§ **Brief**
Ignoring the pictures, copy the data exactly.

Extracted data entries
=-=-=

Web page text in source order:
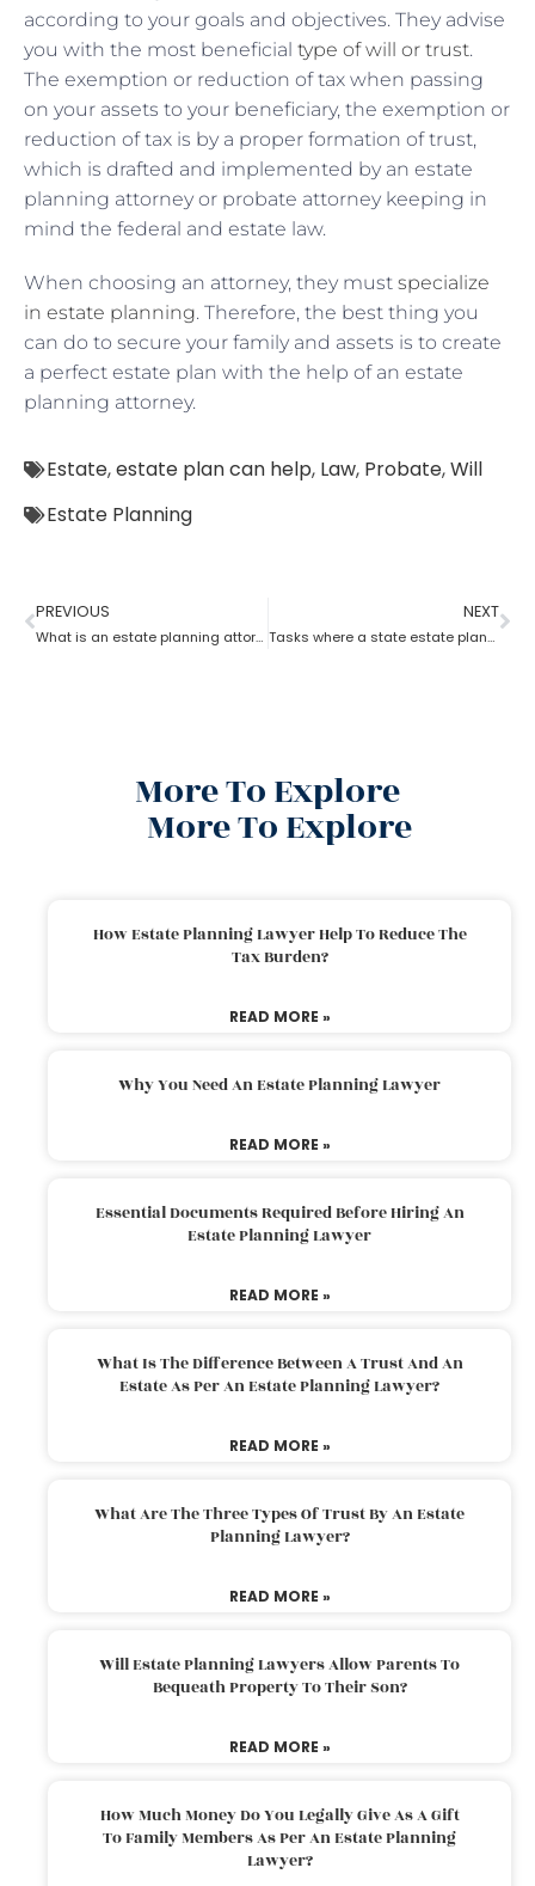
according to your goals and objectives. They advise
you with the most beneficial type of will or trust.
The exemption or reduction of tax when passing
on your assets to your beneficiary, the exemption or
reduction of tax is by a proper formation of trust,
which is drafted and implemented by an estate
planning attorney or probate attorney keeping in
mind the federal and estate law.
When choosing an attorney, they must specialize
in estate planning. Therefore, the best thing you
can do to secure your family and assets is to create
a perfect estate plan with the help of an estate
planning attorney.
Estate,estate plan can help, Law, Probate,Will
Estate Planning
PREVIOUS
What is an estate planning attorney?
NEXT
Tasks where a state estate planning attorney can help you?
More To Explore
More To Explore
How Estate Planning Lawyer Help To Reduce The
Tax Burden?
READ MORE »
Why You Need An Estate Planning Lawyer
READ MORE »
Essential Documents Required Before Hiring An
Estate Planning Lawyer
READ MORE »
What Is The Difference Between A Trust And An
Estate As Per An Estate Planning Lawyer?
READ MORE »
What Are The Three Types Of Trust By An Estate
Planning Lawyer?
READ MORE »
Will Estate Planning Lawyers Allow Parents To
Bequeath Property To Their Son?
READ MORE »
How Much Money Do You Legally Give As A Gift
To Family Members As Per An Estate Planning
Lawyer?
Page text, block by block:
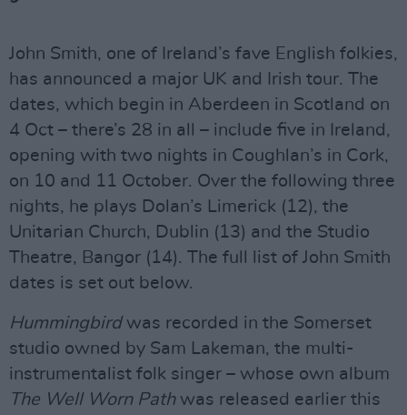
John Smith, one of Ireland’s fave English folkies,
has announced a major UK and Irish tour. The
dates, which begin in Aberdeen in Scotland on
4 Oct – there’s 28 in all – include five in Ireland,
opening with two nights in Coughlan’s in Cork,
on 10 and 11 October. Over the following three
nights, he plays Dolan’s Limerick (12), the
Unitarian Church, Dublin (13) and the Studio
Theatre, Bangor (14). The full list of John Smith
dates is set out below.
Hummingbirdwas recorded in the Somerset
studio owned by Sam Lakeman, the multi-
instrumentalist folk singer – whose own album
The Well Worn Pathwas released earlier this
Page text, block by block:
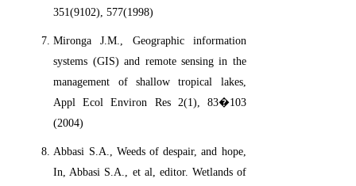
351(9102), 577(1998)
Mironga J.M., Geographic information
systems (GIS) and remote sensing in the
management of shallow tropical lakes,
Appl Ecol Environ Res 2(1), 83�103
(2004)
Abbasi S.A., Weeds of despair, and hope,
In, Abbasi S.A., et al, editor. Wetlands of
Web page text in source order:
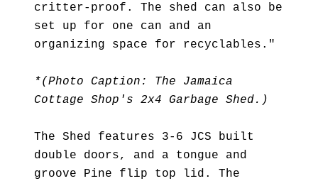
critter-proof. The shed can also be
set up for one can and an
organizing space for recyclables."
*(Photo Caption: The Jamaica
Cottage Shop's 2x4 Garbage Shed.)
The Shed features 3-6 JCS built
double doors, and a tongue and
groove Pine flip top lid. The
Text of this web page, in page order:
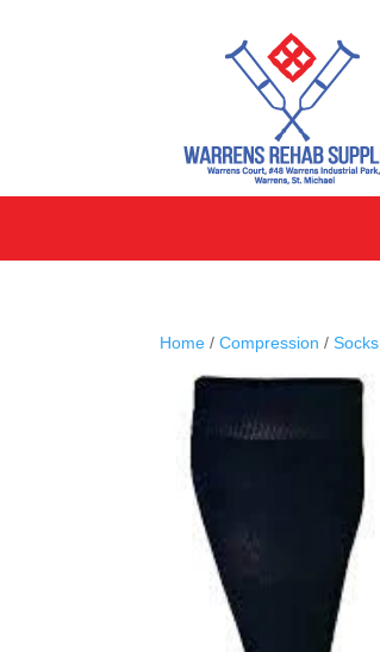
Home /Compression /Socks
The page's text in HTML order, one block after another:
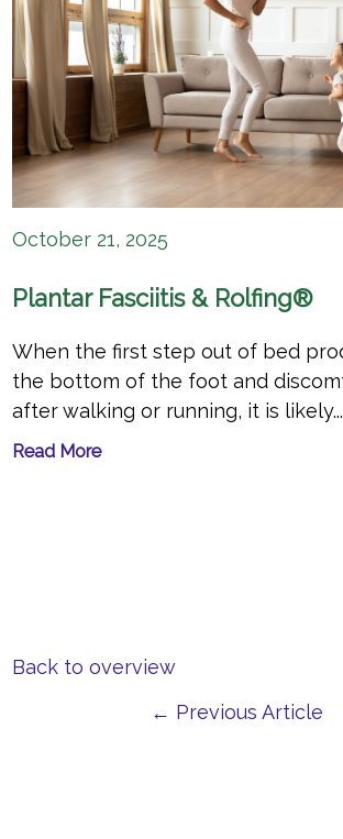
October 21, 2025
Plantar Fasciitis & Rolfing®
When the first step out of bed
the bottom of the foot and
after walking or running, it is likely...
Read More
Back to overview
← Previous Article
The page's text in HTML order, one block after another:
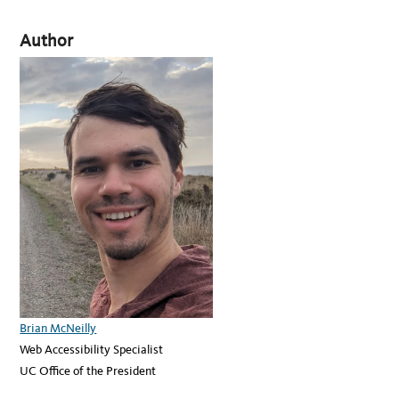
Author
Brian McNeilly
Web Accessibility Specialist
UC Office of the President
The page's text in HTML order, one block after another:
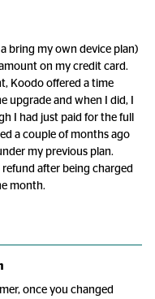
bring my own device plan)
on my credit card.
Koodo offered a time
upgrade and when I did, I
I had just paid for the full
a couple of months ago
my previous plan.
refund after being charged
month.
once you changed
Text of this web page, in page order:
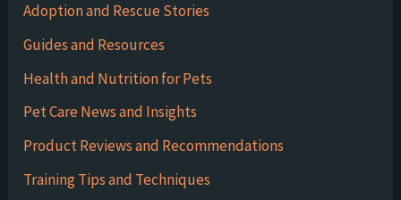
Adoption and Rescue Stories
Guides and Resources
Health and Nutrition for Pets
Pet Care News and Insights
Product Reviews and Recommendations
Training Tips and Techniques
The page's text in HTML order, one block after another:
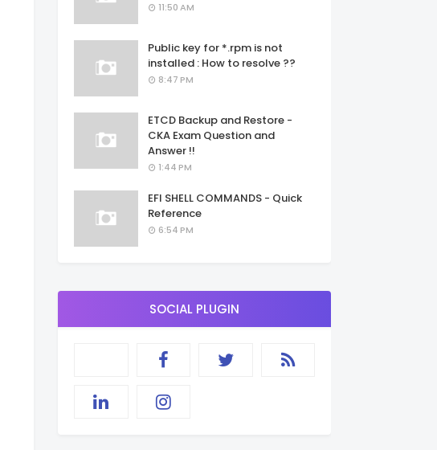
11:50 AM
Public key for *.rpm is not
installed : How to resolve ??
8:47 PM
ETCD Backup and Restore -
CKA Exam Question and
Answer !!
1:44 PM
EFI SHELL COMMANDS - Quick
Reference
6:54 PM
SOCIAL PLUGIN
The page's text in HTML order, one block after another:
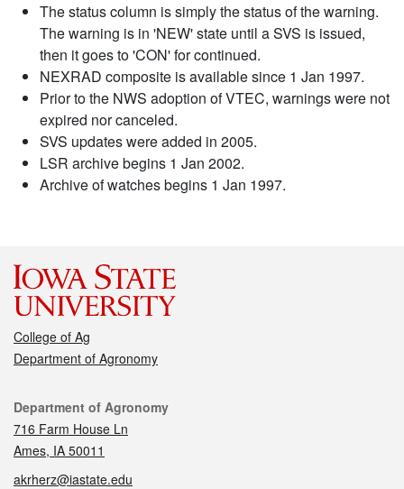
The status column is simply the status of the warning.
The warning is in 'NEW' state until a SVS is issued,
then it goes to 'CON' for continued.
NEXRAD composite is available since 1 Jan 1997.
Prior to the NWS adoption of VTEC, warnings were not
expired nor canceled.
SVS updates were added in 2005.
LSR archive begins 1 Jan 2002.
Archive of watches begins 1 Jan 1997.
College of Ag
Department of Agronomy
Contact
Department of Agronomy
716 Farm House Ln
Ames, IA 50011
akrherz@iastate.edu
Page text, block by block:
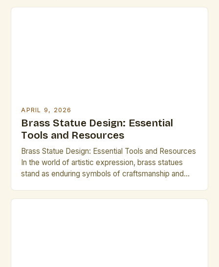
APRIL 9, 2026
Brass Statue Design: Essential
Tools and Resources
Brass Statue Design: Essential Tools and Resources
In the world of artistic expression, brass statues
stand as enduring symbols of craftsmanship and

=-=-=

§ **Answer for the task**
Web page text in source order:
according to your goals and objectives. They advise
you with the most beneficial type of will or trust.
The exemption or reduction of tax when passing
on your assets to your beneficiary, the exemption or
reduction of tax is by a proper formation of trust,
which is drafted and implemented by an estate
planning attorney or probate attorney keeping in
mind the federal and estate law.
When choosing an attorney, they must specialize
in estate planning. Therefore, the best thing you
can do to secure your family and assets is to create
a perfect estate plan with the help of an estate
planning attorney.
Estate,estate plan can help, Law, Probate,Will
Estate Planning
PREVIOUS
What is an estate planning attorney?
NEXT
Tasks where a state estate planning attorney can help you?
More To Explore
More To Explore
How Estate Planning Lawyer Help To Reduce The
Tax Burden?
READ MORE »
Why You Need An Estate Planning Lawyer
READ MORE »
Essential Documents Required Before Hiring An
Estate Planning Lawyer
READ MORE »
What Is The Difference Between A Trust And An
Estate As Per An Estate Planning Lawyer?
READ MORE »
What Are The Three Types Of Trust By An Estate
Planning Lawyer?
READ MORE »
Will Estate Planning Lawyers Allow Parents To
Bequeath Property To Their Son?
READ MORE »
How Much Money Do You Legally Give As A Gift
To Family Members As Per An Estate Planning
Lawyer?
Page text, block by block:
John Smith, one of Ireland’s fave English folkies,
has announced a major UK and Irish tour. The
dates, which begin in Aberdeen in Scotland on
4 Oct – there’s 28 in all – include five in Ireland,
opening with two nights in Coughlan’s in Cork,
on 10 and 11 October. Over the following three
nights, he plays Dolan’s Limerick (12), the
Unitarian Church, Dublin (13) and the Studio
Theatre, Bangor (14). The full list of John Smith
dates is set out below.
Hummingbirdwas recorded in the Somerset
studio owned by Sam Lakeman, the multi-
instrumentalist folk singer – whose own album
The Well Worn Pathwas released earlier this
Page text, block by block:
351(9102), 577(1998)
Mironga J.M., Geographic information
systems (GIS) and remote sensing in the
management of shallow tropical lakes,
Appl Ecol Environ Res 2(1), 83�103
(2004)
Abbasi S.A., Weeds of despair, and hope,
In, Abbasi S.A., et al, editor. Wetlands of
Web page text in source order:
critter-proof. The shed can also be
set up for one can and an
organizing space for recyclables."
*(Photo Caption: The Jamaica
Cottage Shop's 2x4 Garbage Shed.)
The Shed features 3-6 JCS built
double doors, and a tongue and
groove Pine flip top lid. The
Text of this web page, in page order:
Home /Compression /Socks
The page's text in HTML order, one block after another:
October 21, 2025
Plantar Fasciitis & Rolfing®
When the first step out of bed
the bottom of the foot and
after walking or running, it is likely...
Read More
Back to overview
← Previous Article
The page's text in HTML order, one block after another:
Author
Brian McNeilly
Web Accessibility Specialist
UC Office of the President
The page's text in HTML order, one block after another:
bring my own device plan)
on my credit card.
Koodo offered a time
upgrade and when I did, I
I had just paid for the full
a couple of months ago
my previous plan.
refund after being charged
month.
once you changed
Text of this web page, in page order:
Adoption and Rescue Stories
Guides and Resources
Health and Nutrition for Pets
Pet Care News and Insights
Product Reviews and Recommendations
Training Tips and Techniques
The page's text in HTML order, one block after another:
11:50 AM
Public key for *.rpm is not
installed : How to resolve ??
8:47 PM
ETCD Backup and Restore -
CKA Exam Question and
Answer !!
1:44 PM
EFI SHELL COMMANDS - Quick
Reference
6:54 PM
SOCIAL PLUGIN
The page's text in HTML order, one block after another:
The status column is simply the status of the warning.
The warning is in 'NEW' state until a SVS is issued,
then it goes to 'CON' for continued.
NEXRAD composite is available since 1 Jan 1997.
Prior to the NWS adoption of VTEC, warnings were not
expired nor canceled.
SVS updates were added in 2005.
LSR archive begins 1 Jan 2002.
Archive of watches begins 1 Jan 1997.
College of Ag
Department of Agronomy
Contact
Department of Agronomy
716 Farm House Ln
Ames, IA 50011
akrherz@iastate.edu
Page text, block by block:
APRIL 9, 2026
Brass Statue Design: Essential
Tools and Resources
Brass Statue Design: Essential Tools and Resources
In the world of artistic expression, brass statues
stand as enduring symbols of craftsmanship and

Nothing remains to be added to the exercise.